FEBRL is another free data linking library written in Python: http://sourceforge.net/projects/febrl/.
* Fuzzy != magic. Every object from the left dataset will be matched with the highest-possible scoring match from the right dataset according to the rules you supply the matcher.
* You can use negative scores to decrease the likelihood of pairing.
* In cases where two or more left records match the same right record with the same score, the object chosen for final match
assignment is arbitrary.
* Testing is your friend. Test your rules in the controlled environment of the test suite before deploying on production data.
* If you use it, I'd love to know what problem you're applying it to. Besides using it in my company, I also use it for reconciling my bank statement.

## Deduplication

Pair2 includes a data deduplication module. See test/deduper_test.exs for examples.

## Copyright

Copyright (c) 2018 Barry Ezell. MIT License:

Permission is hereby granted, free of charge, to any person obtaining a copy of this software and associated documentation files (the "Software"), to deal in the Software without restriction, including without limitation the rights to use, copy, modify, merge, publish, distribute, sublicense, and/or sell copies of the Software, and to permit persons to whom the Software is furnished to do so, subject to the following conditions:

The above copyright notice and this permission notice shall be included in all copies or substantial portions of the Software.

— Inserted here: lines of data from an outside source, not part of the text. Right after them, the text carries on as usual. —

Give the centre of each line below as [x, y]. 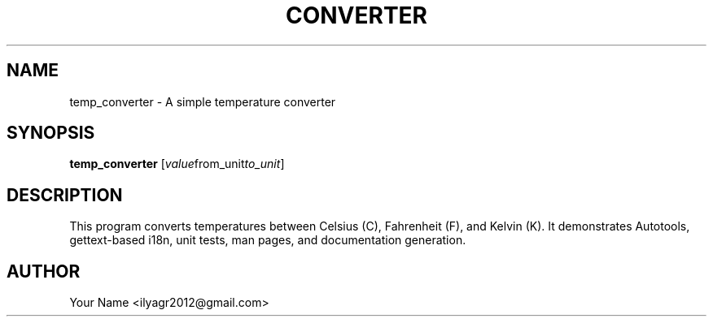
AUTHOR [44, 271]
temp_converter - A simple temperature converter [203, 101]
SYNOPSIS [51, 133]
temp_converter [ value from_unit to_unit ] [177, 164]
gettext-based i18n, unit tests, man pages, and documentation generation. [268, 240]
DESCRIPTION [65, 195]
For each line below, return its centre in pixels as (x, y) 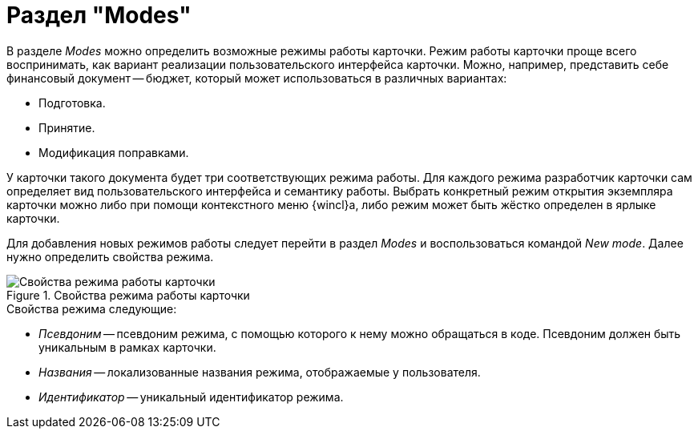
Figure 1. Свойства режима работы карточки (128, 295)
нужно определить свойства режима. (110, 256)
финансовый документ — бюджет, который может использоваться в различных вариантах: (257, 78)
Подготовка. (72, 103)
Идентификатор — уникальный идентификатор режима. (191, 397)
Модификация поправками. (114, 152)
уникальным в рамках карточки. (127, 347)
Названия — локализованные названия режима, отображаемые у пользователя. (260, 372)
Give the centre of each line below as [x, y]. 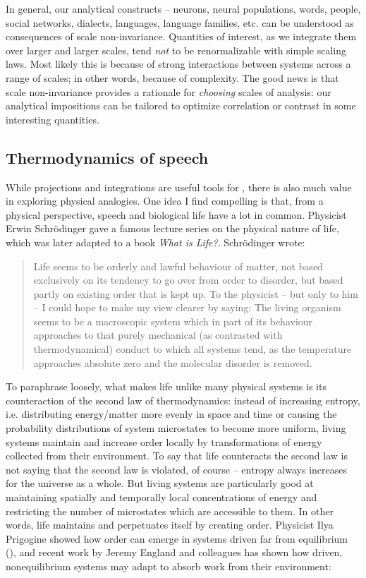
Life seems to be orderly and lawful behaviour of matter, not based [178, 266]
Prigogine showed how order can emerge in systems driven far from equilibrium [177, 538]
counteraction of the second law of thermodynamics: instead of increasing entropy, [183, 400]
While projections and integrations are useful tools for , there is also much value [179, 187]
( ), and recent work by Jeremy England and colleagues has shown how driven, [174, 552]
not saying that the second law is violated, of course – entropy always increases [176, 469]
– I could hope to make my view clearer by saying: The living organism [187, 307]
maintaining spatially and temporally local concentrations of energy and [161, 497]

THE SOFTWARE IS PROVIDED "AS IS", WITHOUT WARRANTY OF ANY KIND, EXPRESS OR IMPLIED, INCLUDING BUT NOT LIMITED TO THE WARRANTIES OF MERCHANTABILITY, FITNESS FOR A PARTICULAR PURPOSE AND NONINFRINGEMENT. IN NO EVENT SHALL THE AUTHORS OR COPYRIGHT HOLDERS BE LIABLE FOR ANY CLAIM, DAMAGES OR OTHER LIABILITY, WHETHER IN AN ACTION OF CONTRACT, TORT OR OTHERWISE, ARISING FROM, OUT OF OR IN CONNECTION WITH THE SOFTWARE OR THE USE OR OTHER DEALINGS IN THE SOFTWARE.